そして、これは日本とアメリカの関係性そのものでもあり、日本と沖縄の関係性そのものでもある。
植民地研究を通じて、国と国との権力関係、植民地が宗主国の社会の在り方にいかに影響されるのかといったことを考えるうちに、日本はアメリカの植民地のごとく蹂躙され続けてきたということを実感するようになった。
歴史的事実としてアメリカに占領されていたとか、アメリカは世界中で戦争しているとかいったことを知っていることと、自分が慣れ親しみ、憧れさえ抱いていた存在が、まさに今現在も世界中で暴力を振るい続け、植民地主義支配者のごとき力を振るう存在であることを、自分の経験も照らし合わせて実感するのとでは、ショックの大きさが全然違う。
植民地主義、在日米軍、米兵といったものが自分の中で一つに繋がったとき、私は何かに裏切られたような気持ちになった。
さらに、日本と沖縄の関係を植民地研究という視点から学ぶなかで、本土の日本人そのものが、在日米軍や米兵が暴力の象徴であるのと同じように、沖縄にとっては暴力の象徴であるのだということにも気づいた。
戦後直後、長期にわたる占領が日本人を刺激し、旧軍部が蜂起することを危惧していた米軍は本土からの早期撤退を決めたが、その代わりに当時すでに米軍の支配下にあった沖縄をより大々的に占領することを決定した。
そして、この決定について、1947年にマッカーサーは「沖縄人は日本人ではないので、この決定について怒る日本人はいないだろう。」と語っている。

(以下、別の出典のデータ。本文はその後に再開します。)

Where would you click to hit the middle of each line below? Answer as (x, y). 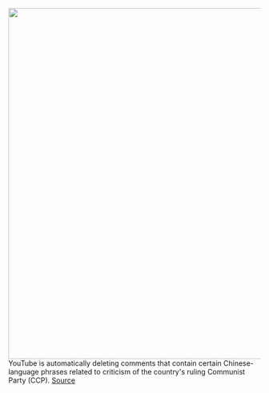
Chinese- (239, 363)
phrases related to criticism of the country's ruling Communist (143, 372)
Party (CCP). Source (42, 380)
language (24, 372)
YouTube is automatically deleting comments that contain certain (115, 363)
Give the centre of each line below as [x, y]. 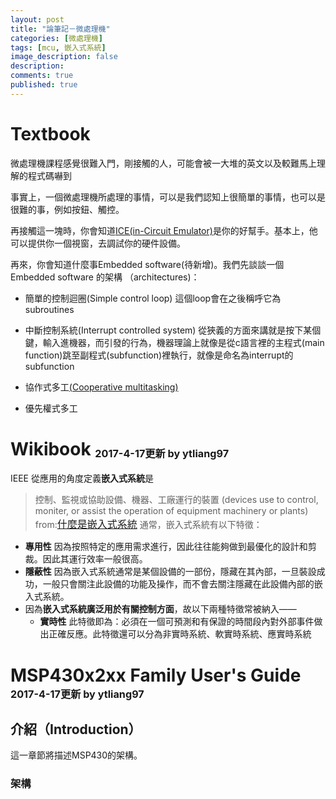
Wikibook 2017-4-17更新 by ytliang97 [120, 448]
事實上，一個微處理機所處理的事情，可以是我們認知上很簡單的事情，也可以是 [168, 197]
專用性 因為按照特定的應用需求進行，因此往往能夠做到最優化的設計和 [166, 547]
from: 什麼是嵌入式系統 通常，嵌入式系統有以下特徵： [148, 524]
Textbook [50, 133]
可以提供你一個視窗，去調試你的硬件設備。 [98, 243]
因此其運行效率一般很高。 [95, 559]
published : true [44, 85]
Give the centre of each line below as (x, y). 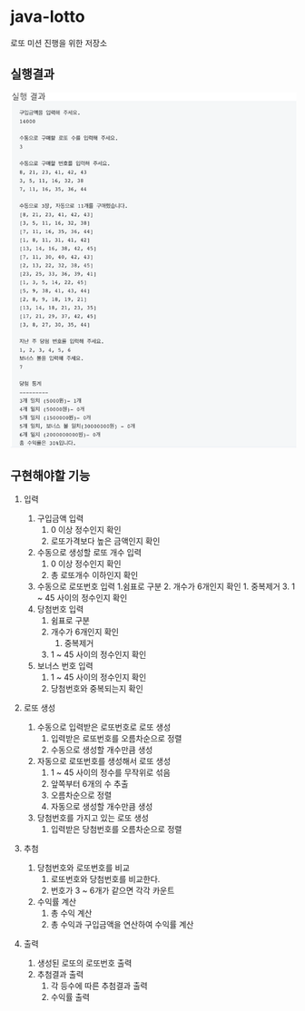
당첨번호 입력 (60, 609)
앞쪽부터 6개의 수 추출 (89, 784)
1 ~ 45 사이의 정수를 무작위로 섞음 (110, 772)
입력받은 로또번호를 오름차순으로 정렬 (116, 739)
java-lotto (48, 17)
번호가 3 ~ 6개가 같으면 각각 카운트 (113, 890)
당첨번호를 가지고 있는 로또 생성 (93, 818)
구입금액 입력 (60, 518)
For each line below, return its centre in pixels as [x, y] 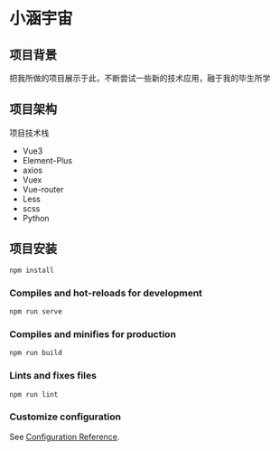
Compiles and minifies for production [93, 334]
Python [36, 218]
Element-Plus [47, 160]
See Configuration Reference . [65, 437]
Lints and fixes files [53, 376]
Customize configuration [65, 417]
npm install [32, 270]
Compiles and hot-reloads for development [106, 293]
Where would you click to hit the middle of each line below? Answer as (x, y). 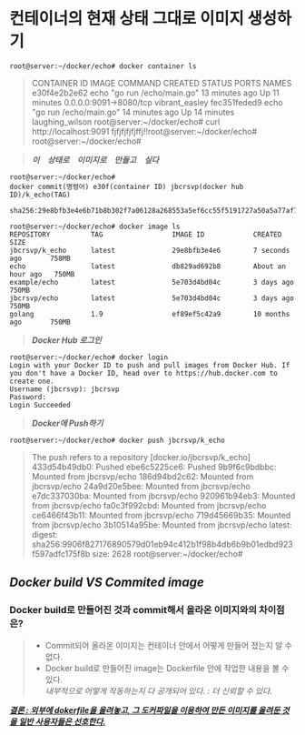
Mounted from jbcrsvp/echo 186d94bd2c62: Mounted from (143, 476)
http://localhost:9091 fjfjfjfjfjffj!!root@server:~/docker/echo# (144, 131)
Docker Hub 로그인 (66, 340)
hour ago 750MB (42, 274)
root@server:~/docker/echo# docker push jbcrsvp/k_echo (117, 440)
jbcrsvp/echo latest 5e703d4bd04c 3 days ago (152, 298)
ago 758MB (40, 258)
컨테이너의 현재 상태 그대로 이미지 (127, 19)

マッカーサーのこの一言には、日本、アメリカ、沖縄の関係のすべてが集約されている。
アメリカは日本を支配することを何とも思っていなかった。
本土からの撤退は、より安全かつ容易に日本に対する軍事的影響を行使しつつ、資本主義陣営を守るための合理的な決定に過ぎなかった。
そのために沖縄を犠牲にすることを日本もアメリカも何とも思っていなかった。
アメリカは日本人が沖縄のことを「日本ではない」と思っていることを理解していたからだ。
基地問題は沖縄の問題ではなく、日本の問題だと認識しているか?
植民地研究を通じて、日本とアメリカ、西欧諸国と非西欧諸国の「植民地と宗主国的関係性」について考える中で、米軍や米国に対する漠然とした憧れのようなものは薄れていった。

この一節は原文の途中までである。